秋の七草が見ごろになる時期はいつ?由来や覚え方も!

クズの花 季節の行事

秋の七草をご存じでしょうか?
それって、春の七草の間違えじゃない?と思われる方も多いと思います。

そもそも春の七草は、1月7日に7種類の草を入れたお粥を食べて
健康や長寿を祈願するものですね。

しかし、秋の七草は食べるものではなく、観賞して楽しむ秋の7つの草花です。

秋の七草の見ごろは9月ごろからかなと思いきや、実は6月から11月です。
はっ!?夏じゃないか!と思われた方もいるのではないでしょうか。

今でこそ、7月、8月は夏の真っただ中ですが、旧暦では、7月~9月は秋だったんです。
ですので、この時期に見ごろを迎える花々も、秋の花と言われていたんですね。

秋の七草の由来は万葉集!?

「秋の七草」の由来は、万葉集からきていると言われています。
新時代の「令和」もこの万葉集からきていますね。

万葉集とは、日本に現存する歌集の中で最も古いものです。
万葉集の特徴は、天皇から一般庶民まで、様々な人たちの和歌が詰まっています。

今では、身分など関係のない時代ですが、当時の世の中で身分を問わない歌集はとても珍しいものでした。

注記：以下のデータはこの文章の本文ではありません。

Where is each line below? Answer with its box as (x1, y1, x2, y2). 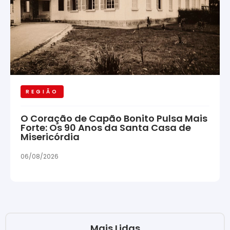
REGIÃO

秋の七草は、「山上憶良」が、初秋の9月に咲く美しい草花をみて歌ったものからきていると言われています。

 

その歌は、

「秋の野に 咲きたる花を 指折り(およびをり)かき数ふれば 七種(ななくさ)の花」

「萩の花 尾花葛花(くずはな) なでしこの花 おみなえし また 藤袴(ふじばかま) 朝顔の花」

 

意味は特に難しいものではなく、秋に咲いている花を指折り数えると、7種類の花があり、

その花は、「おぎ」「ススキ」「くず」「なでしこ」「おみなえし」「ふじばかま」「ききょう」
であると歌っています。

この歌は当初、特に目立つこともなく、ただの一般の歌とされていました。
ところが、万葉学者の第一人者である「伊藤博」によって、この歌が有名になったと言われています。

山上億良がこの歌を歌ったときは71歳。

歌にある言葉は、子供に呼びかける時の俗称があることから、
野原で草花をちぎって遊んでいる子供たちに、草花の名前を教えながら
秋の草花を指折り数えているお爺さんのほんわかするエピソードだそうです。

意味を知るとなんだか心がなごみますよね。
これがきっかけで秋の七草が現代にまで知れ渡るなんて、山上億良も思ってもいない事でしょう。

秋の七草と称される花の種類

夕日で光るススキ

 

  1. 萩(はぎ)

7月から9月頃に咲きます。
萩の花が小豆の形に似ているので、秋のお彼岸の時期は、「おはぎ」といいますよね!

 

  1. 尾花(おばな)

お月見におなじみのススキの別名です。
見ごろは8月から10月頃です。

 

  1. 葛(くず)

花が咲くのは8月~9月ごろ。
葛は花よりも、根っこを粉にしたくず粉が有名ですね。

 

  1. 女郎花(おみなえし)

現代では聞いたことがないお花ですよね!
名前の意味は、美女を圧倒する美しさ。菜の花に似ている小さくて黄色い花です。

女郎花の見ごろは、7月から10月頃です。

 

  1. 藤袴(ふじばかま)

見ごろは、8月から10月ごろです。

花の特徴は、形が袴で色が藤色であることから名前が付きました。
小さい花がまとまって咲いており、とてもかわいいです。

 

  1. 撫子(なでしこ)

見ごろは、6月から11月です。

やまとなでしこの由来になったお花です。
カーネーションに似てかわいいですよね!

 

  1. 桔梗(ききょう)

見ごろは、6月から9月ごろ。

歌では朝顔とありますが、現代では桔梗ではないかと言われています。
時代によって考えが変わっているのも面白いですね!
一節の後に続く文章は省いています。